Our data are limited to a particular timeframe and also limited to available data. Our data, however, suggest that at the time of data collection, in the Australian public sphere little was known and discussed about TPAs. One reason for this is the time it takes for formal programme accreditation and reaccreditation processes. The findings from participation in TPA benchmarking activities do not need to be published until AITSL accreditation stage two (AITSL, 2018, p. 7), which typically takes place approximately five years after a programme has achieved accreditation stage one. Most programmes around the nation were not yet at this stage during the timespan under investigation. As more ITE programmes head towards accreditation stage two, we are looking forward to the opportunities for highlighting the evidence of ITE programme impact and the TPA’s contribution as a capacity-building requirement.

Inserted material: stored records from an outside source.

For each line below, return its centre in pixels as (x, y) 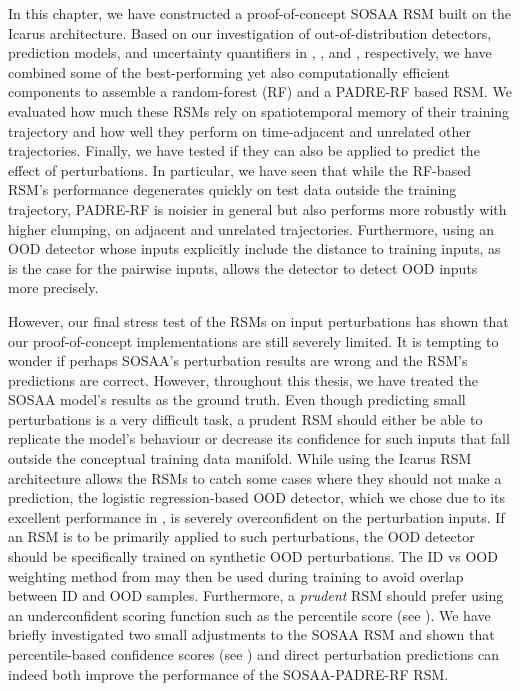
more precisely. (53, 287)
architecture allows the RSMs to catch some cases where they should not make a (255, 477)
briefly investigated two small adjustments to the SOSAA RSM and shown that (251, 634)
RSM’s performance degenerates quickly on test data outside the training (232, 189)
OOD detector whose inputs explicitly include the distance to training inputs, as (254, 248)
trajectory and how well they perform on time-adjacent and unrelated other (240, 130)
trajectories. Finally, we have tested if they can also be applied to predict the (244, 150)
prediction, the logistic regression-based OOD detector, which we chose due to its (256, 497)
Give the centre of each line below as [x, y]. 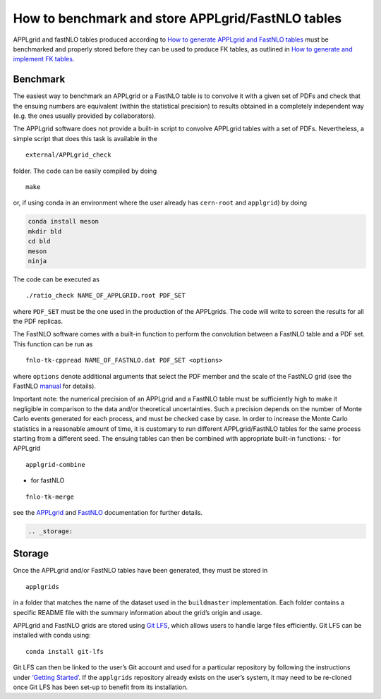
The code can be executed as [56, 279]
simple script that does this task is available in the [85, 138]
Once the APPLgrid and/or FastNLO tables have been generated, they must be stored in [140, 571]
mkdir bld [45, 231]
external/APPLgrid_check [68, 155]
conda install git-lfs [65, 651]
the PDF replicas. [38, 322]
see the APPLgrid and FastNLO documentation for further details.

Our analysis of the legacy and social media outputs identifies the potential for a range of stakeholders to contribute more visibly to the public discussion on the quality of outcomes and the impact of ITE programmes in Australia. We have yet to see what might be possible when ITE providers use social media platforms to more clearly demonstrate that graduate teachers are meeting the needs and expectations of employers, orientating to the rapidly changing social world, and enacting complex theories of personal, social and cognitive development.